Remember when the flower is cut, it is cut off from its food supply. Once water is taken care of, food is the resource that will run out next. The plants stems naturally feed the flowers with sugars. If you add a bit of sugar (1 tsp.) to the vase water, this will help feed the flower stems and extend their vase life.
Bacteria will build up in vase water and eventually clog up the stem so the flower cannot take up water. To prevent this, change the vase water frequently and make a new cut in the stems every few days.

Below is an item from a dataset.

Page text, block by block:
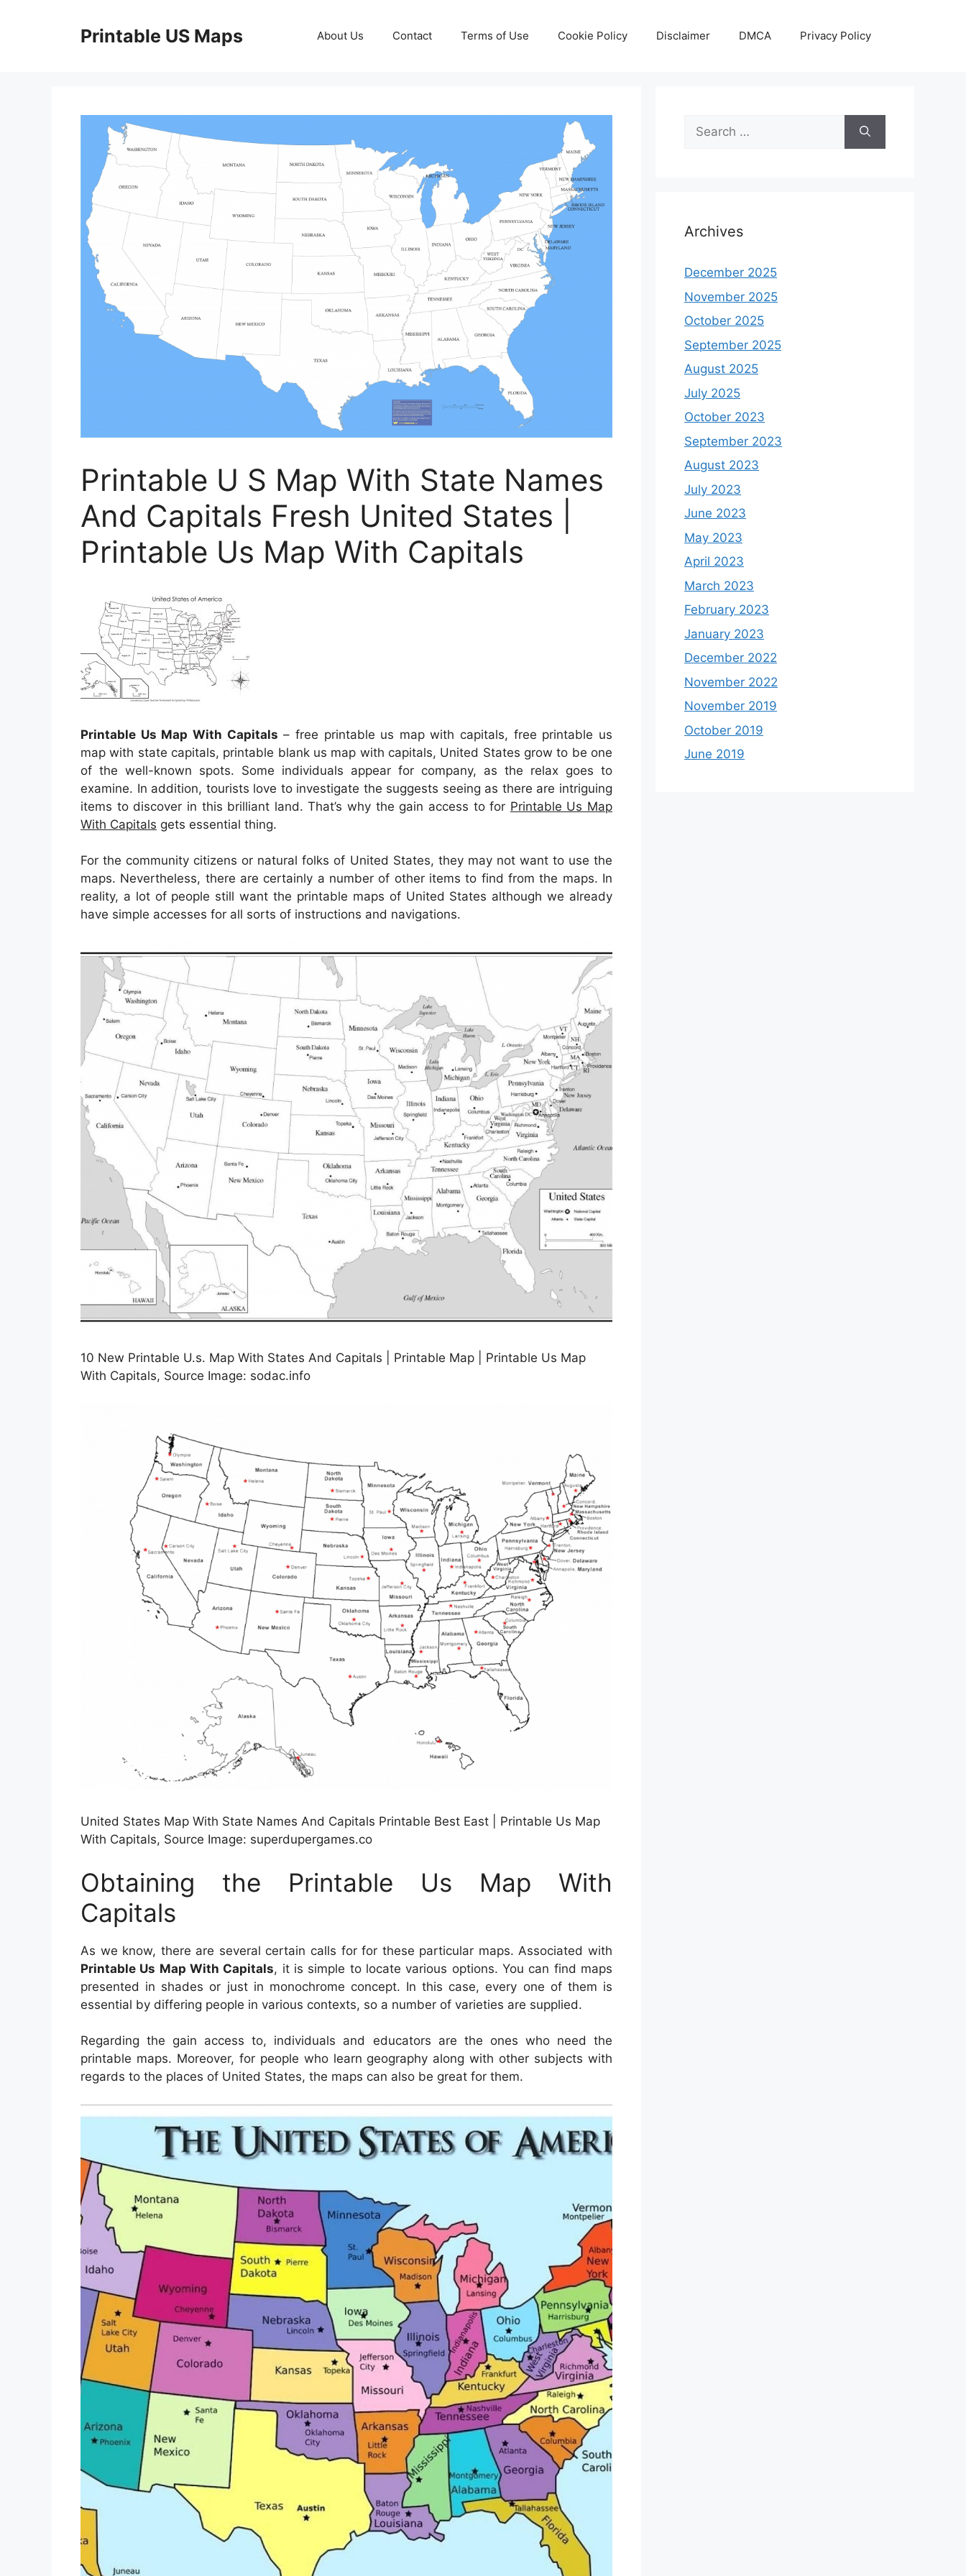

Floral preservatives, available from florists, contain sugars, acids and bacteriacides that can extend cut flower life. These come in small packets and are generally available where cut flowers are sold. If used properly, these can extend the vase life of some cut flowers 2 to 3 times when compared with just plain water in the vase.
Glossary : Viruses
Viruses, which are smaller than bacteria, are not living and do not replicate on their own. They must rely on the cellular mechanisms of their hosts to replicate. Because this greatly disrupts the cell's functionality, outward signs of a viral infection result in a plant disease with symptoms such as abnormal or stunted growth, damaged fruit, discolorations or spots.
Prevention and Control: Keep virus carriers such as aphids, leafhoppers, and thrips under control. These plant feeding insects spread viruses. Viruses can also be introduced by infected pollen or through plant openings (as when pruning). Begin by keeping the pathogen out of your garden. New plants should be checked, as well as tools and existing plants. Use only certified seed that is deemed disease-free. Plant only resistant varieties and create a discouraging environment by rotating crops, not planting closely related plants in the same area every year.